■ Entries shown:
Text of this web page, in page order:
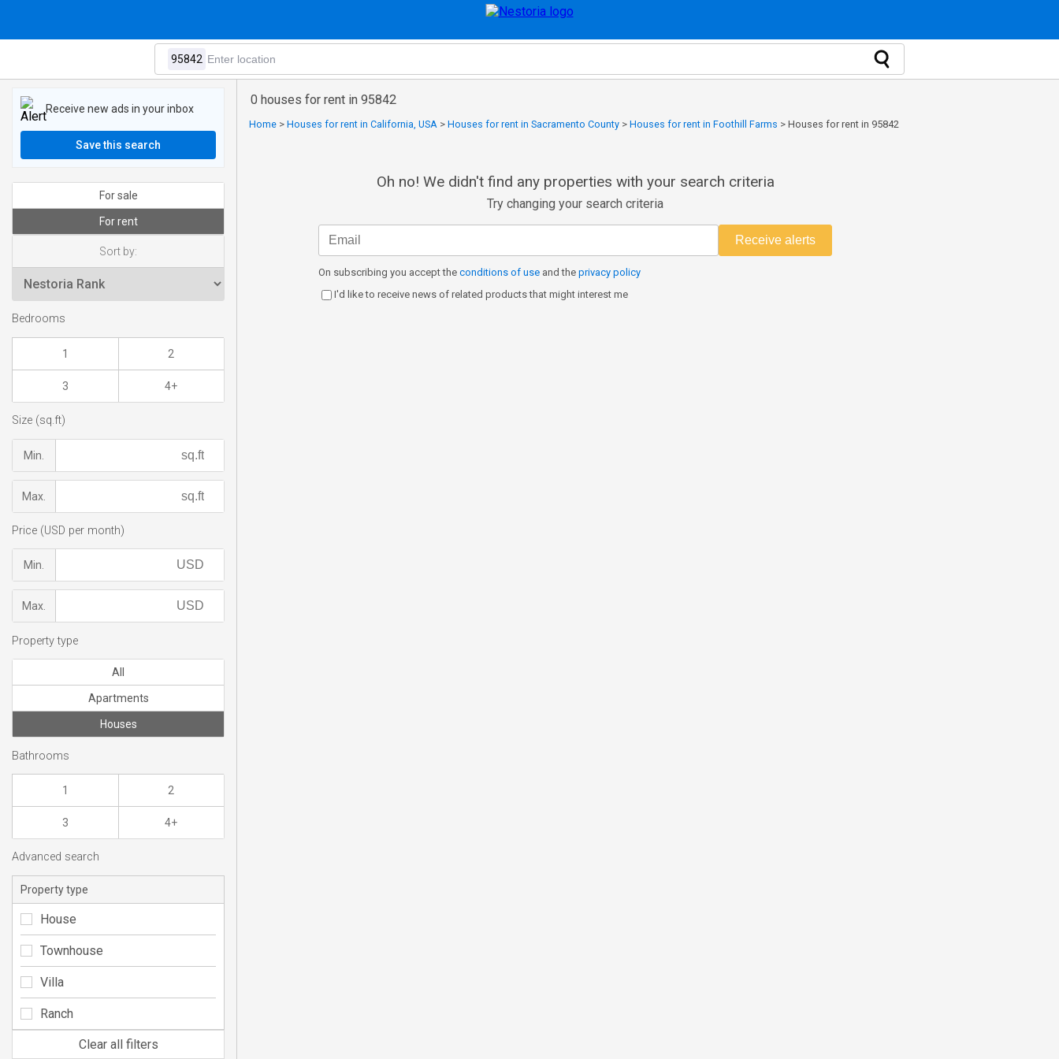
0 houses for rent in 95842
Home > Houses for rent in California, USA > Houses for rent in Sacramento County > Houses for rent in Foothill Farms > Houses for rent in 95842
Oh no! We didn't find any properties with your search criteria
Try changing your search criteria
Receive alerts
On subscribing you accept the conditions of use and the privacy policy
I'd like to receive news of related products that might interest me
Receive new ads in your inbox
Save this search
For sale
For rent
Sort by:
Bedrooms
1 2
3 4+
Size (sq.ft)
Min.
Max.
Price (USD per month)
Min.
Max.
Property type
All
Apartments
Houses
Bathrooms
1 2
3 4+
Advanced search
Property type
House
Townhouse
Villa
Ranch
Clear all filters

■ Task item:
Pictures stay out; all other material above is restated word for word.

■ Response:
Text of this web page, in page order:
0 houses for rent in 95842
Home > Houses for rent in California, USA > Houses for rent in Sacramento County > Houses for rent in Foothill Farms > Houses for rent in 95842
Oh no! We didn't find any properties with your search criteria
Try changing your search criteria
Receive alerts
On subscribing you accept the conditions of use and the privacy policy
I'd like to receive news of related products that might interest me
Receive new ads in your inbox
Save this search
For sale
For rent
Sort by:
Bedrooms
1 2
3 4+
Size (sq.ft)
Min.
Max.
Price (USD per month)
Min.
Max.
Property type
All
Apartments
Houses
Bathrooms
1 2
3 4+
Advanced search
Property type
House
Townhouse
Villa
Ranch
Clear all filters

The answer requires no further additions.